4.4. Comparison between Models According to the Detection Results of Pine Pests

This study implemented the YOLOv5s model, Faster R-CNN model, Cascade R-CNN model, and the Swin Transformer and Cascade R-CNN mixed model proposed in this paper to detect pine pests, and the performance results were compared and analyzed.

First, in the YOLOv5s model, as a result of detecting pine pests, the AP (IoU = 0.5) was 56.3%, and the recall value was 66.8%. As a result of detecting pine pests using the Faster R-CNN model, the AP (IoU = 0.5) was 92.5%, the AP (IoU = 0.75) was 87.9%, and the recall value was 91.1%. As a result of detecting pine pests using the Cascade R-CNN model, the AP (IoU = 0.5) was 93.2%, the AP (IoU = 0.75) was 89.5%, and the recall value was 92.9%. In addition, the results of detecting pine pests using the Cascade R-CNN_Swin Transformer mixed model proposed in this paper were as follows: the AP (IoU = 0.5) was 94.6%, the AP (IoU = 0.75) was 89.6%, and the recall value was 93.5%.

As shown in

Table 4. Comparison of performances of 4 models for detecting pine pests.

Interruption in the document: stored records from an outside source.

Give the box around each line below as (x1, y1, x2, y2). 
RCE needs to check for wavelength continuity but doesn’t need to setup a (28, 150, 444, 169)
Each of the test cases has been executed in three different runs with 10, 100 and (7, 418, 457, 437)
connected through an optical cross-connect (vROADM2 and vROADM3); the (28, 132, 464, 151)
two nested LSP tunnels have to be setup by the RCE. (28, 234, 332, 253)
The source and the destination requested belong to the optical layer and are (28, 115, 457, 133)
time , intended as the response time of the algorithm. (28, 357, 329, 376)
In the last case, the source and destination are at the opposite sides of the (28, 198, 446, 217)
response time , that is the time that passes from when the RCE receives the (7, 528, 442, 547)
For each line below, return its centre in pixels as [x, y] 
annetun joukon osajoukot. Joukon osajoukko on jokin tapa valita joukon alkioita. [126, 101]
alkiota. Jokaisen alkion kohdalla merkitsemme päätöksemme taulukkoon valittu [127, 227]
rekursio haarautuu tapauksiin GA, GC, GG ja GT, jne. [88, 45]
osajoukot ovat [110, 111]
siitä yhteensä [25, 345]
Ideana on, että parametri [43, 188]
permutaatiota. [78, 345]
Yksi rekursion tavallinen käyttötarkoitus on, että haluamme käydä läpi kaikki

Division	Model	Backbone	Learning Method	AP (IoU = 0.5)	AP (IoU = 0.75)	Recall
1	YOLOv5s	Focus+C3	Supervised learning	56.3%	Null	66.8%
2	Faster R-CNN	ResNet50	Supervised learning	92.5%	87.9%	91.1%
3	Cascade R-CNN	ResNet50	Supervised learning	93.2%	89.5%	92.9%
4	Cascade R-CNN	Swin Transformer	Supervised learning	94.6%	89.6%	93.5%

, as a result of comparing the performance of the AP (IoU = 0.5, 0.7) and recall of each of the 4 models for detecting pine pests, the YOLOv5s model showed the lowest accuracy and comparing the models, the Cascade R-CNN model and the Faster R-CNN model showed better values, and the mixed model using the Cascade R-CNN_Swin Transformer models showed the highest accuracy.

5. Conclusions

In this paper, there were insufficient data in the data collection process of the existing pine pests, and the sizes of the pests were small. Therefore, in this study, data were augmented and used, and a model that combined the advantages of the Swin Transformer model and the Cascade R-CNN model was proposed to detect pine pests.

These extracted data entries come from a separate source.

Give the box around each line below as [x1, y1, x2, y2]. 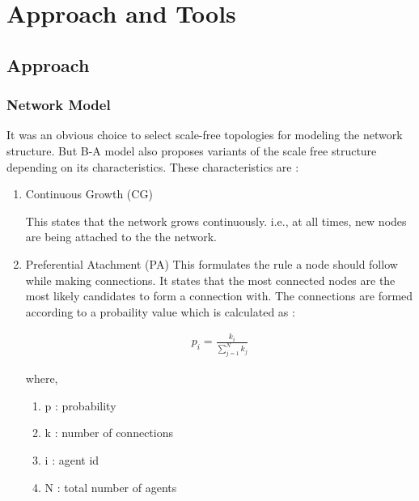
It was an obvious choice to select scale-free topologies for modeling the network [6, 126, 403, 143]
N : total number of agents [44, 478, 177, 495]
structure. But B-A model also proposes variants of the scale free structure [6, 142, 377, 159]
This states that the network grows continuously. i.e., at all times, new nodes [25, 212, 407, 229]
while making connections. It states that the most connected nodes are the [25, 271, 396, 288]
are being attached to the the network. [25, 228, 217, 245]
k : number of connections [44, 424, 173, 441]
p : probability [44, 397, 116, 414]

In the process of collecting artificial intelligence learning data, a data augmentation model was used to increase the image data to 8640 from the original data set.

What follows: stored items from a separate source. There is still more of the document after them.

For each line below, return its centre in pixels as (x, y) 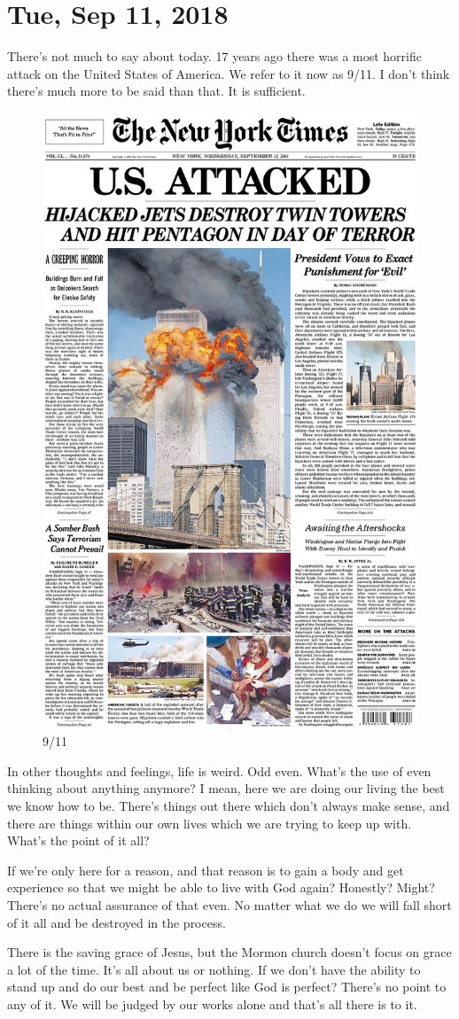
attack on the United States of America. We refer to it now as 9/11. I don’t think (229, 73)
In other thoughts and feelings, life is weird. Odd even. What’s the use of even (219, 770)
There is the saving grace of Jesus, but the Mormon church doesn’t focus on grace (229, 952)
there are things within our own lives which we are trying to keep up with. (210, 823)
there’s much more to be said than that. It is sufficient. (156, 91)
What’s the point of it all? (78, 840)
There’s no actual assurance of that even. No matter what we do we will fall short (229, 905)
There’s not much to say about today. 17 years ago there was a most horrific (214, 56)

This paper compared the YOLOv5s, Faster R-CNN, and Cascade R-CNN models to compare their performances with the performance of the Cascade R-CNN_Swin Transformer mixed model.

In the detection of pine pests, for the YOLOv5s model, the AP (IoU = 0.5) was 56.3% and the recall value was 66.8%, and the Faster R-CNN model showed an AP (IoU = 0.5) of 92.5%, the accuracy of the AP (IoU = 0.75) was 87.9%, and the recall was 91.1%. Moreover, the Cascade R-CNN model showed an accuracy of AP (IoU = 0.5) of 93.2%, an AP (IoU = 0.75) of 89.5%, and a recall of 92.9%.

Finally, the mixed model Cascade R-CNN_Swin Transformer proposed in this study showed an accuracy of 94.6% for AP (IoU = 0.5), 89.6% for AP (IoU = 0.75), and 93.5% for recall in the detection of pine pests. As a result of comparing the performances of the four models for detecting pine pests, YOLOv5s and Faster R-CNN showed a lower performance compared with the Cascade model, and the Cascade R-CNN_Swin Transformer mixed model showed the highest accuracy.

In addition, as a result of this study, it was found that setting a high IoU threshold in the Faster R-CNN-based pine pest detection model resulted in an insufficient number of positive samples and syntheses as a result of training. Setting a low IoU threshold is advantageous for training a model because a large number of samples can be obtained, but there is a problem in that a lot of errors occur when testing is performed. To solve this problem, a Cascade structure can be used. In addition, it is believed that the mixed model presented in this paper can be applied to agriculture and forestry to monitor and predict caterpillars and moths.